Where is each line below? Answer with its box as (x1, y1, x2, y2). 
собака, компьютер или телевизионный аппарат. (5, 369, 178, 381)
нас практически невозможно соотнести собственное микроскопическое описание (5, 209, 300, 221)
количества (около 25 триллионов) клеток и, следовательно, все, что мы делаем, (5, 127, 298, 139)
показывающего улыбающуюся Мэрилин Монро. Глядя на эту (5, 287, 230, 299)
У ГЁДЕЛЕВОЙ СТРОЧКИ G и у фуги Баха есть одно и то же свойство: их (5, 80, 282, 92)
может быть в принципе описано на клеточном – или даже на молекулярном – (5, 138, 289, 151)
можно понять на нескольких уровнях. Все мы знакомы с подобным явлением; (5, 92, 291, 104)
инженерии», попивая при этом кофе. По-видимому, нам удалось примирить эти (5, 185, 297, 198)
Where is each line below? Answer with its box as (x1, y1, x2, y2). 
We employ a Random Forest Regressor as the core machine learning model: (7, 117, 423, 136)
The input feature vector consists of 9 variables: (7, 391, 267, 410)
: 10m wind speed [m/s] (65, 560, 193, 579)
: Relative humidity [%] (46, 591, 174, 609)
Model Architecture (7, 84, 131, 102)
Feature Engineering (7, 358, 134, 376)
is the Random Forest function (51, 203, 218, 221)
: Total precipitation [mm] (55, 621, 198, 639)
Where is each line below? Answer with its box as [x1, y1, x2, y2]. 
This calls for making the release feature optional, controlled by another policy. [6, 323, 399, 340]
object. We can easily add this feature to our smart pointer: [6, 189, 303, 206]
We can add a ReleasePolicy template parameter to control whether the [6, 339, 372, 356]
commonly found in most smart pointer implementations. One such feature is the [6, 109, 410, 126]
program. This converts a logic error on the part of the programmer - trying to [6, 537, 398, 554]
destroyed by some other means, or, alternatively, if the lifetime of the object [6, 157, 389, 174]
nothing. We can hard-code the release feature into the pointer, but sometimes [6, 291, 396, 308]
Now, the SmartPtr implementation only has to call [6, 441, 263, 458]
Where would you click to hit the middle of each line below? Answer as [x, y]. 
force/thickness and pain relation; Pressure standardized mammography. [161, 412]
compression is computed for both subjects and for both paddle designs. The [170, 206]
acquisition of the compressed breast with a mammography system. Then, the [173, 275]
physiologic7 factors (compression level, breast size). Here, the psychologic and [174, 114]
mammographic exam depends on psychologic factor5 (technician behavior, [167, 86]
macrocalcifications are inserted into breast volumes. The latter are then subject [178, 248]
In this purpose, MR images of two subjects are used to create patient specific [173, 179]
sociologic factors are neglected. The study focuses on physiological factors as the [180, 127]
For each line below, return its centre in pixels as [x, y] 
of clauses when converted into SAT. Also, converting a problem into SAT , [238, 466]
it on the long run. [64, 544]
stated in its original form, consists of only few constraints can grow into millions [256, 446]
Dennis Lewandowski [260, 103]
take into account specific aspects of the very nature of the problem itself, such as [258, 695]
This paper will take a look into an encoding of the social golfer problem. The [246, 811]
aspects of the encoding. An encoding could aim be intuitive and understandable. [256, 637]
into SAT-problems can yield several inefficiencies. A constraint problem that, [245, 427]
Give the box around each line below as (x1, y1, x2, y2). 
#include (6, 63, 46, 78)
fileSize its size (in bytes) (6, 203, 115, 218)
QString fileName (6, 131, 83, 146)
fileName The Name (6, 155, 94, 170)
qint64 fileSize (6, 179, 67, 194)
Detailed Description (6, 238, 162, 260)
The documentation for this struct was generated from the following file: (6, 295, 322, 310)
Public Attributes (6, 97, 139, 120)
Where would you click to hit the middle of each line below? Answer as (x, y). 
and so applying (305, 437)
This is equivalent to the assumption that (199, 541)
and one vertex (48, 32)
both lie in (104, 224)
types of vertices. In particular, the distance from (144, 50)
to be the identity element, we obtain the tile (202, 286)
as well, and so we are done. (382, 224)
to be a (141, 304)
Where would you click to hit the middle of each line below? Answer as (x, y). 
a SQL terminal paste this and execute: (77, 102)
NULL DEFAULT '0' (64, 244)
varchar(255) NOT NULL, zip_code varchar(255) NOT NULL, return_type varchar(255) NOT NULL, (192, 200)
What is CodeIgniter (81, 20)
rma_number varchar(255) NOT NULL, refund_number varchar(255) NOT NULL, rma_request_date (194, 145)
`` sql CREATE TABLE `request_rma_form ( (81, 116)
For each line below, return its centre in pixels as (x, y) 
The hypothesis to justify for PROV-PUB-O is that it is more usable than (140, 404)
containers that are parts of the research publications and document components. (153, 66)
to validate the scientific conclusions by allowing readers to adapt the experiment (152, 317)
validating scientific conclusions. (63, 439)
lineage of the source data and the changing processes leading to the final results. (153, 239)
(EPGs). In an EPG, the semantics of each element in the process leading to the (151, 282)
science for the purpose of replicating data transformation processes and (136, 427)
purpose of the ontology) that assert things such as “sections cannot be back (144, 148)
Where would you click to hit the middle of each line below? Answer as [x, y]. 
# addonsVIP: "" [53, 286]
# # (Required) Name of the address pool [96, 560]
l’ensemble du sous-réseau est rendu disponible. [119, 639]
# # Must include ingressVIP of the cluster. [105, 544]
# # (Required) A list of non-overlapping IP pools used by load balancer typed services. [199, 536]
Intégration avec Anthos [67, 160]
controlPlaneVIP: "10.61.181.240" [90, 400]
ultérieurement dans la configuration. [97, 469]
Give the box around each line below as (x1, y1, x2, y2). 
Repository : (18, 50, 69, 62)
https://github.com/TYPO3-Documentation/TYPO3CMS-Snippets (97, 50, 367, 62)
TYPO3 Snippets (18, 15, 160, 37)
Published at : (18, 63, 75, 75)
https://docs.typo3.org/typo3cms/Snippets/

-*-*-

Copy each line of the data that contains the word "object", leaving the other lines out.

object. We can easily add this feature to our smart pointer: [6, 189, 303, 206]
destroyed by some other means, or, alternatively, if the lifetime of the object [6, 157, 389, 174]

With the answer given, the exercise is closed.